If it is new, what drove the decision to use gRPC? Performance?

1 comments

Stargate v1 is a monolith where everything runs within the same JVM which means service to persistence communication is just simple method calls. One of our main goals of Stargate v2 was to break up this monolith which meant that we could no longer communicate with just direct method calls and would instead need to bridge the gap between service and persistence with some other communication mechanism.
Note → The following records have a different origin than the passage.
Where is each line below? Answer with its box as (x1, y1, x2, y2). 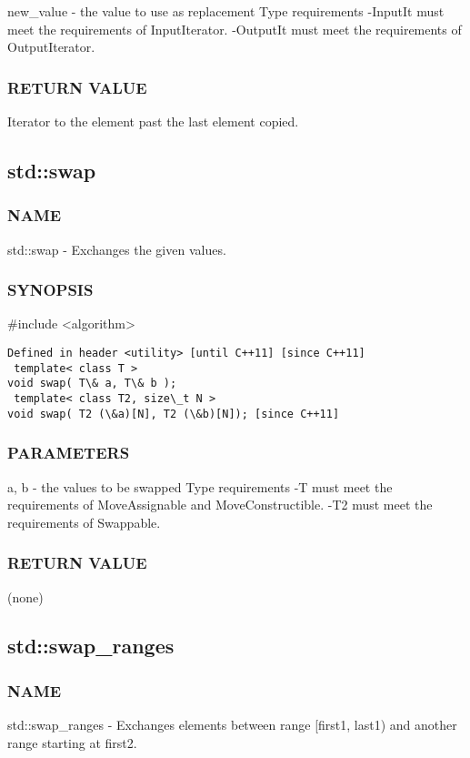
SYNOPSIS (7, 278, 94, 301)
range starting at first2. (7, 733, 137, 752)
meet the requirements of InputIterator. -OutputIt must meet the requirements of (7, 19, 462, 38)
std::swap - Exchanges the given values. (7, 239, 226, 258)
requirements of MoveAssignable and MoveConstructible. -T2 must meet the (7, 495, 433, 514)
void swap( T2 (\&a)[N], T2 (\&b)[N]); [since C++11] (7, 407, 340, 420)
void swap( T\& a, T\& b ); (7, 377, 177, 390)
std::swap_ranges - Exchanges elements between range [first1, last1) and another (7, 715, 457, 734)
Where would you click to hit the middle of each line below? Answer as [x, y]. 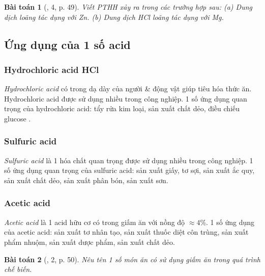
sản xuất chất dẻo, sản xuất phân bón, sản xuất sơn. [86, 180]
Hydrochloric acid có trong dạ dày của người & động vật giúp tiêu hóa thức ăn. [128, 89]
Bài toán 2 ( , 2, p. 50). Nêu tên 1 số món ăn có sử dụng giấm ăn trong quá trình [132, 259]
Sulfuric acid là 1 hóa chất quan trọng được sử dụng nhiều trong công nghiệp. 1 [129, 160]
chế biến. [18, 269]
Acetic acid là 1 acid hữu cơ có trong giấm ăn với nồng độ [95, 222]
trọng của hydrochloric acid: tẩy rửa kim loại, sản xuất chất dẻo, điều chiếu [122, 108]
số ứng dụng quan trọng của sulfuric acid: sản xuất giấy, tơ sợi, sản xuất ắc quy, [129, 170]
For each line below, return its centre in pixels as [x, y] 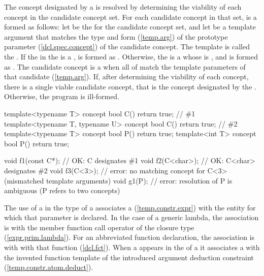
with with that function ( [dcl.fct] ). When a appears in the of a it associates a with [132, 247]
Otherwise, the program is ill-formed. [62, 96]
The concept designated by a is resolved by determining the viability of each [123, 7]
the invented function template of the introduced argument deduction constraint [129, 257]
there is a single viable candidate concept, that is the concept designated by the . [130, 86]
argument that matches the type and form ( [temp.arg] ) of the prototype [116, 36]
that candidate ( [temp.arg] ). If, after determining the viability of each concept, [126, 76]
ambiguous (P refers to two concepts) [62, 190]
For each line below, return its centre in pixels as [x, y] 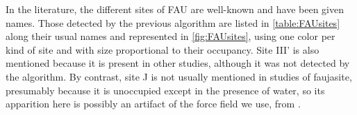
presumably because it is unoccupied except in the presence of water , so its [165, 90]
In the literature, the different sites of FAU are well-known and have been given [175, 9]
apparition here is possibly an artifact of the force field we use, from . [153, 104]
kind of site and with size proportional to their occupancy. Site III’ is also [163, 49]
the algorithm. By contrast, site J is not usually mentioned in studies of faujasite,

We explored a few different options such as REST or CQL via drivers but ultimately landed on gRPC for a few reasons:

1. REST could be a viable option and has been used many times when splitting up a monolith but we didn't believe it could give us the performance we would need due to opening and closing connections

2. With REST we would essentially have to define our own schema definition language to describe the transport of messages between service and persistence which would also add the overhead of serializing and deserializing json payloads

3. CQL is a proven transport mechanism but requires the use of a driver which means whatever language used to implement the service must also have a workable driver (flexibility is a driving design principle for v2)

4. The session based nature of drivers would cause issues in a multi-user or multi-tenant environment

5. Although CQL fits most of our use cases it doesn't quite cover everything

So, yes performance was a factor in choosing gRPC but there was also the flexibility it gave us while being able to reuse CQL thus avoiding reinventing the wheel.